(ENTRIES SHOWN):
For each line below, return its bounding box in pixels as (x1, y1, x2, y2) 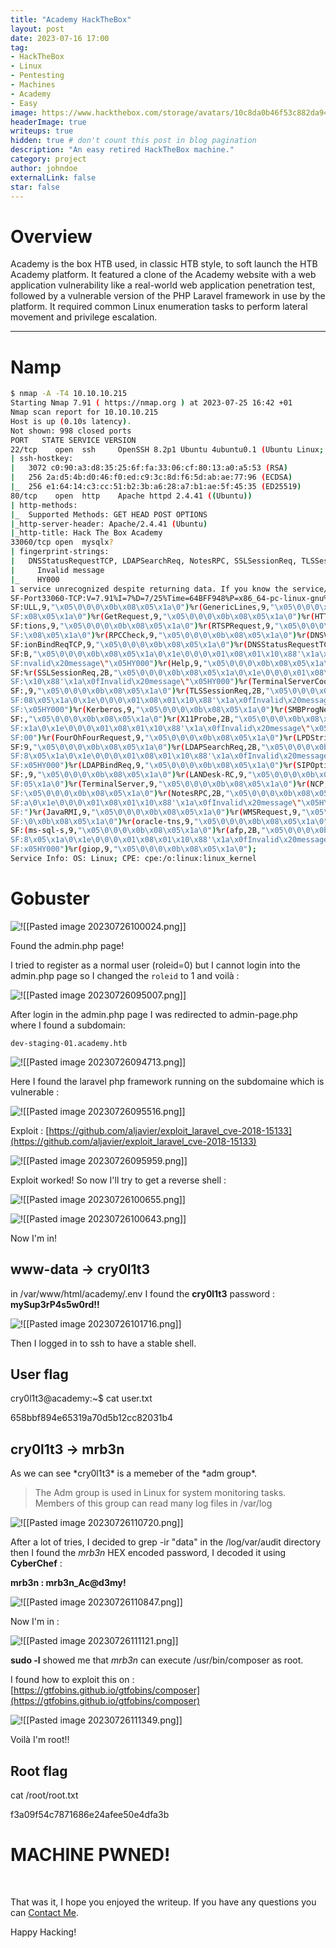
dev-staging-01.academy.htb (10, 1038, 128, 1048)
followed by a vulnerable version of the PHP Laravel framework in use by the (10, 290, 326, 302)
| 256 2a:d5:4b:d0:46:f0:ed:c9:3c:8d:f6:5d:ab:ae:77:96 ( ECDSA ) (10, 472, 293, 483)
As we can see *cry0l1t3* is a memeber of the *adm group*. (10, 1467, 258, 1480)
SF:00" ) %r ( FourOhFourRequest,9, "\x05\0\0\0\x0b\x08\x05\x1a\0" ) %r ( (10, 732, 298, 743)
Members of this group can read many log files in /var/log (34, 1497, 273, 1510)
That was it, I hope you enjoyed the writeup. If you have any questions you (10, 1896, 317, 1908)
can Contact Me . (10, 1907, 79, 1918)

(ABOUT THIS EXERCISE):
When you repeat the data, keep it exact and drop every picture.

(EXERCISE SOLUTION):
For each line below, return its bounding box in pixels as (x1, y1, x2, y2) 
dev-staging-01.academy.htb (10, 1038, 128, 1048)
followed by a vulnerable version of the PHP Laravel framework in use by the (10, 290, 326, 302)
| 256 2a:d5:4b:d0:46:f0:ed:c9:3c:8d:f6:5d:ab:ae:77:96 ( ECDSA ) (10, 472, 293, 483)
As we can see *cry0l1t3* is a memeber of the *adm group*. (10, 1467, 258, 1480)
SF:00" ) %r ( FourOhFourRequest,9, "\x05\0\0\0\x0b\x08\x05\x1a\0" ) %r ( (10, 732, 298, 743)
Members of this group can read many log files in /var/log (34, 1497, 273, 1510)
That was it, I hope you enjoyed the writeup. If you have any questions you (10, 1896, 317, 1908)
can Contact Me . (10, 1907, 79, 1918)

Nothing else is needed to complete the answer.